Sunday, June 29, 2025

Iran: Necessity and Opportunity

 From The Reactionary:

The cease-fire between Israel and Iran holds, for now. Both sides got their final shots – Iran with a few missiles and an Israeli retaliation against an Iranian radar system – but it holds. The “12 Day War” is potentially over. At least the first stage of it.

It’s tough to disagree with the success of the Israeli strikes, even if you are opposed to the strikes themselves. (Not that we’re opposed.) After years of planning and months of covert operations inside Iran, Israeli drones – launched from within Iran with the support of Israeli forces on the ground – struck surface-to-air missile launchers and Iranian air defenses, allowing Israeli aircraft to strike more than 100 military and infrastructure targets, including Iran’s “main nuclear [uranium enrichment] facility in Natanz,” damaging its underground structures, enrichment capabilities (allegedly), and overall infrastructure.

There is an interesting question of whether Iran’s imminent development of nuclear weapons served as the basis for the strikes. After the campaign commenced, Prime Minister Benjamin Netanyahu justified the actions in stating “Iran could produce a nuclear weapon in a very short time” – which he explained “could be a year. It could be within a few months.”

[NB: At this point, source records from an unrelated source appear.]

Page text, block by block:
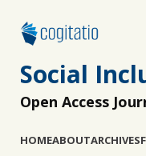
Social
Open Access
HOMEABOUTARCHIVES
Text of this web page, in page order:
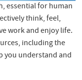
essential for human
think, feel,
work and enjoy life.
including the
you understand and
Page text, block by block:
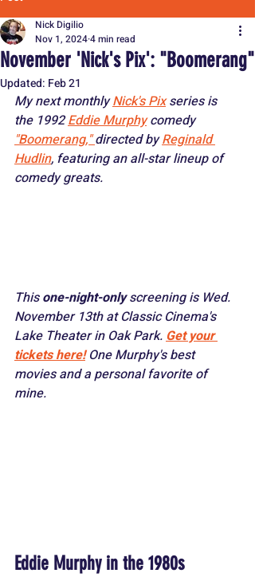
November 'Nick's Pix': "Boomerang"
Nick Digilio
Nov 1, 20244 min read
Updated: Feb 21
My next monthly Nick's Pix series is
the 1992 Eddie Murphy comedy
"Boomerang," directed by Reginald
Hudlin, featuring an all-star lineup of
comedy greats.
This one-night-only screening is Wed.
November 13th at Classic Cinema's
Lake Theater in Oak Park. Get your
tickets here! One Murphy's best
movies and a personal favorite of
mine.
Eddie Murphy in the 1980s
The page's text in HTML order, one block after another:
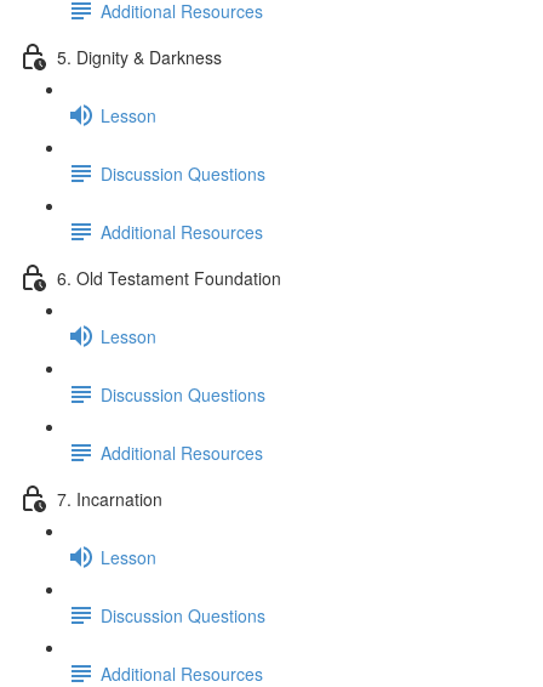
Additional Resources
5. Dignity & Darkness
Lesson
Discussion Questions
Additional Resources
6. Old Testament Foundation
Lesson
Discussion Questions
Additional Resources
7. Incarnation
Lesson
Discussion Questions
Additional Resources
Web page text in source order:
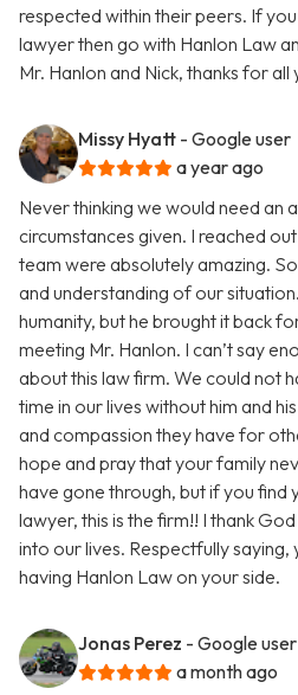
respected within their peers. If
lawyer then go with Hanlon Law
Mr. Hanlon and Nick, thanks for all
Missy Hyatt - Google user
a year ago
Never thinking we would need an
circumstances given. I reached
team were absolutely amazing.
and understanding of our
humanity, but he brought it back
meeting Mr. Hanlon. I can’t say
about this law firm. We could not
time in our lives without him and
and compassion they have for
hope and pray that your family
have gone through, but if you find
lawyer, this is the firm!! I thank
into our lives. Respectfully
having Hanlon Law on your side.
Jonas Perez - Google user
a month ago
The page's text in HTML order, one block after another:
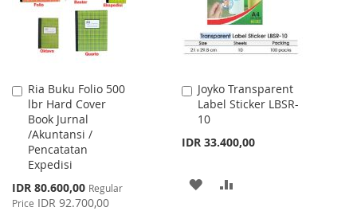
Ria Buku Folio 500
lbr Hard Cover
Book Jurnal
/Akuntansi /
Pencatatan
Expedisi
Special
Price
IDR 80.600,00 Regular
Price IDR 92.700,00
Add
to
Cart
Joyko Transparent
Label Sticker LBSR-
10
IDR 33.400,00
Add
to
Cart
ADD
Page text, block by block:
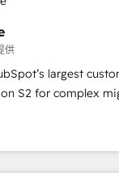
to AI-
into clarity,
agree it is proof of
供
largest
S2 for complex
integration,
measurable
As one of the few full-
agencies in the
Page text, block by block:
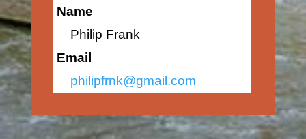
Name
Philip Frank
Email
philipfrnk@gmail.com
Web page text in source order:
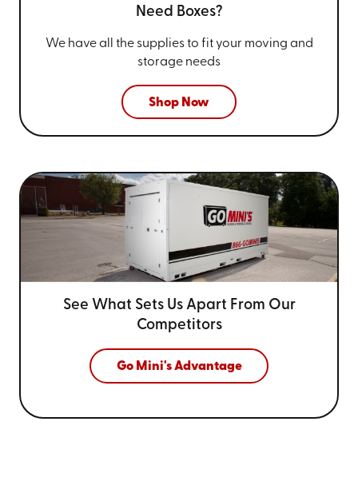
Need Boxes?
We have all the supplies to fit your moving and
storage needs
Shop Now
See What Sets Us Apart From Our
Competitors
Go Mini's Advantage
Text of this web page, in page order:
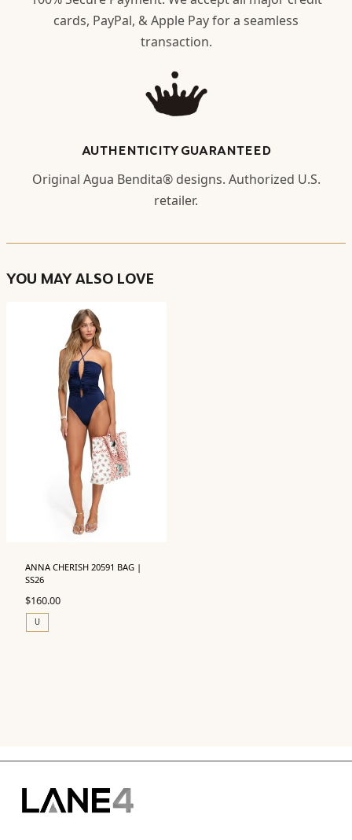
cards, PayPal, & Apple Pay for a seamless
transaction.
AUTHENTICITY GUARANTEED
Original Agua Bendita® designs. Authorized U.S.
retailer.
YOU MAY ALSO LOVE
ANNA CHERISH 20591 BAG |
SS26
$160.00
U

Now, that may be true. But given warnings and predictions about Iran’s nuclear trajectory over the years – they’ve been months away from nuclear weapons for years – it’s hard to assume that’s true. In 2012, Netanyahu warned that “Iran would reach the brink of being able to build a nuclear bomb in just six or seven months.” Others have made similar statements. The Washington-based Institute for Science and International Security (or ISIS, the group that picked what would become the most unfortunate acronym) issued a report in 2013 that Iran had “significantly shortened the time needed” to develop a nuclear bomb and could “enrich enough weapons-grade uranium for a single nuclear bomb in about a month.” And those are just a couple examples of many. (Read more.)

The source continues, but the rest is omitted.